__WHAT YOU WILL DO__:
Would you reproduce, word for word, only the lines running from the top of the data through the line containing "Auswertung stellen einen", and none of the pictures?

--*--

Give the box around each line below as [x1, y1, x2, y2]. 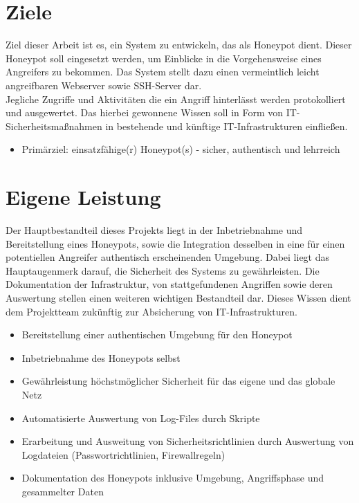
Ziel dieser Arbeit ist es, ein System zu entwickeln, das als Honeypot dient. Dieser [6, 37, 352, 52]
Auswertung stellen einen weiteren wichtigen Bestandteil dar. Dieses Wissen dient [6, 290, 351, 304]
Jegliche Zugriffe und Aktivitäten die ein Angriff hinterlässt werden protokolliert [6, 91, 346, 106]
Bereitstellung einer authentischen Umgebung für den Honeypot [21, 327, 293, 342]
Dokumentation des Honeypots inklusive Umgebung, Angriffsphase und [21, 470, 324, 485]
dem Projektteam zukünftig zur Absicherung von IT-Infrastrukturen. [6, 304, 297, 318]
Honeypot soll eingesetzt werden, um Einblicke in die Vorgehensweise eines [6, 51, 322, 65]
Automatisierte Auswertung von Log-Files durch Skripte [21, 410, 260, 425]
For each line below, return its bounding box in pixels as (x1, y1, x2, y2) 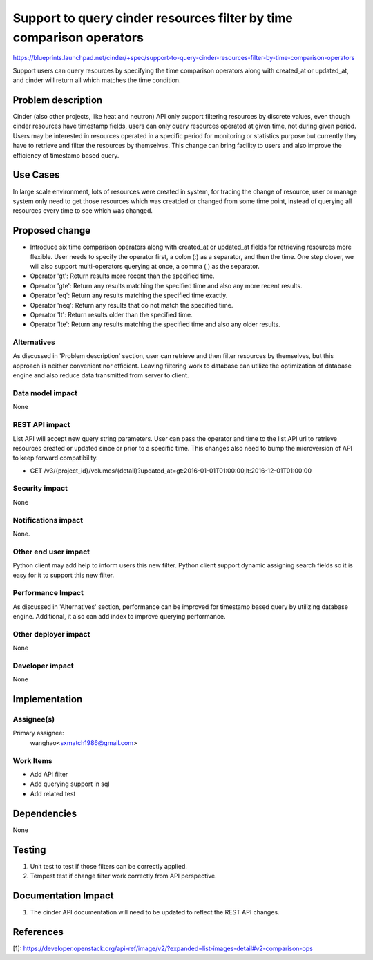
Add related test (30, 789, 76, 798)
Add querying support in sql (30, 780, 110, 788)
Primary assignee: (12, 729, 65, 737)
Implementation (12, 693, 83, 705)
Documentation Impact (12, 890, 114, 901)
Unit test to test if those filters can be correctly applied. (30, 862, 188, 870)
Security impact (12, 484, 68, 493)
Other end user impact (12, 547, 90, 556)
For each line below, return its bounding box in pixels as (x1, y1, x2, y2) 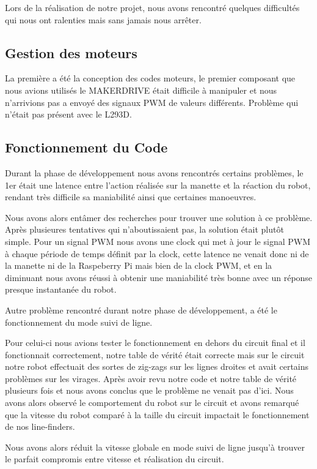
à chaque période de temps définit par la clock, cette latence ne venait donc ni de (5, 247, 309, 260)
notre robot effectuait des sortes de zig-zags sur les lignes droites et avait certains (5, 360, 309, 373)
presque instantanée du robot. (5, 283, 117, 296)
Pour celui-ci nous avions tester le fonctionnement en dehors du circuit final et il (5, 336, 305, 349)
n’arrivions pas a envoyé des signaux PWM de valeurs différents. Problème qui (5, 96, 299, 108)
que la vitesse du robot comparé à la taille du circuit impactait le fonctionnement (5, 408, 310, 421)
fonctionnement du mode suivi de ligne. (5, 315, 153, 328)
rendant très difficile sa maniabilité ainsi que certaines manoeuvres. (5, 190, 257, 203)
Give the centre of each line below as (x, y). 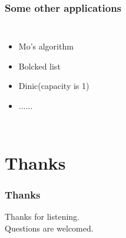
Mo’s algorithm (46, 46)
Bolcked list (39, 66)
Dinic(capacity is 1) (54, 86)
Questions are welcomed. (49, 228)
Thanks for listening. (42, 216)
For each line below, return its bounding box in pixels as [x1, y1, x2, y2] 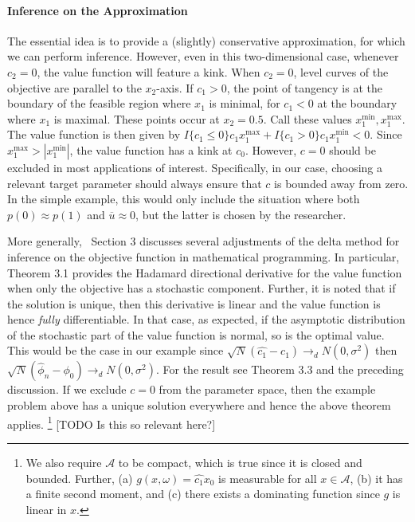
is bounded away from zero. [274, 175, 409, 191]
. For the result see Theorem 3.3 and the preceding [155, 361, 404, 378]
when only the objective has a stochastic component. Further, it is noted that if [7, 280, 396, 296]
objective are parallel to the [7, 79, 142, 96]
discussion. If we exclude [7, 381, 127, 398]
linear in [25, 500, 67, 517]
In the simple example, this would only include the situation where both [7, 190, 360, 207]
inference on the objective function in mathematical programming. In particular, [7, 248, 400, 265]
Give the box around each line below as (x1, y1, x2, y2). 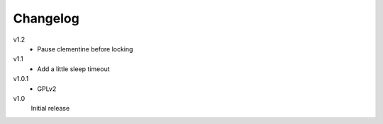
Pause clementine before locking (37, 44, 133, 53)
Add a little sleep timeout (37, 64, 110, 73)
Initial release (30, 104, 70, 113)
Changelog (13, 11, 79, 26)
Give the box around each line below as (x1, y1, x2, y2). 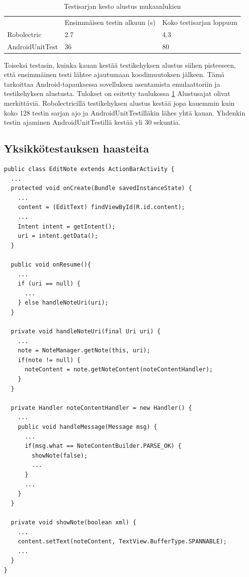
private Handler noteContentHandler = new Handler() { (11, 404, 192, 411)
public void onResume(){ (11, 261, 91, 268)
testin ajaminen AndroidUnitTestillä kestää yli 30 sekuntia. (4, 117, 180, 127)
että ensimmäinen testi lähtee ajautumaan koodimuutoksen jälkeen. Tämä (4, 69, 225, 79)
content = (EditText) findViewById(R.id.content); (18, 204, 185, 211)
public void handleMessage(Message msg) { (18, 423, 157, 431)
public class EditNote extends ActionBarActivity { (4, 165, 175, 173)
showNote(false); (32, 452, 88, 459)
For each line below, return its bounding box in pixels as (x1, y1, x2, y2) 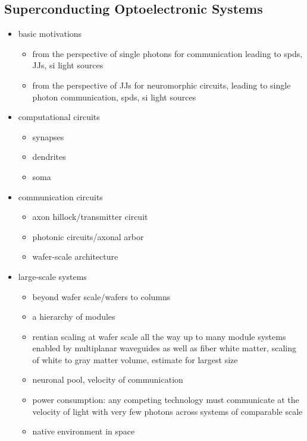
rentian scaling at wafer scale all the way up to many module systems (32, 330, 286, 342)
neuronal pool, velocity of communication (32, 373, 183, 386)
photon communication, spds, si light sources (32, 90, 196, 103)
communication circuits (18, 190, 103, 203)
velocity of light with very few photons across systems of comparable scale (32, 405, 303, 417)
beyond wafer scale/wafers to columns (32, 290, 171, 303)
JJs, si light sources (32, 59, 104, 71)
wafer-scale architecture (32, 250, 118, 263)
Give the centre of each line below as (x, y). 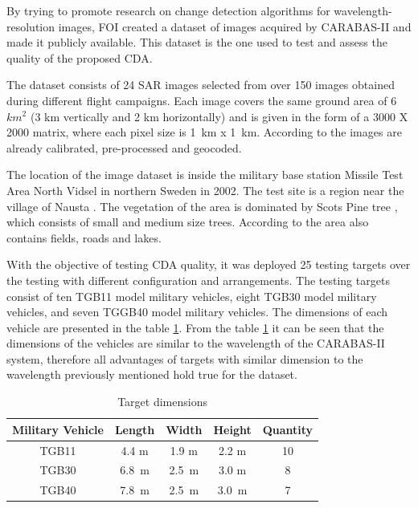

--*--

__REPLY__:
Give the box around each line below as [x1, y1, x2, y2]. 
Ziel dieser Arbeit ist es, ein System zu entwickeln, das als Honeypot dient. Dieser [6, 37, 352, 52]
Auswertung stellen einen weiteren wichtigen Bestandteil dar. Dieses Wissen dient [6, 290, 351, 304]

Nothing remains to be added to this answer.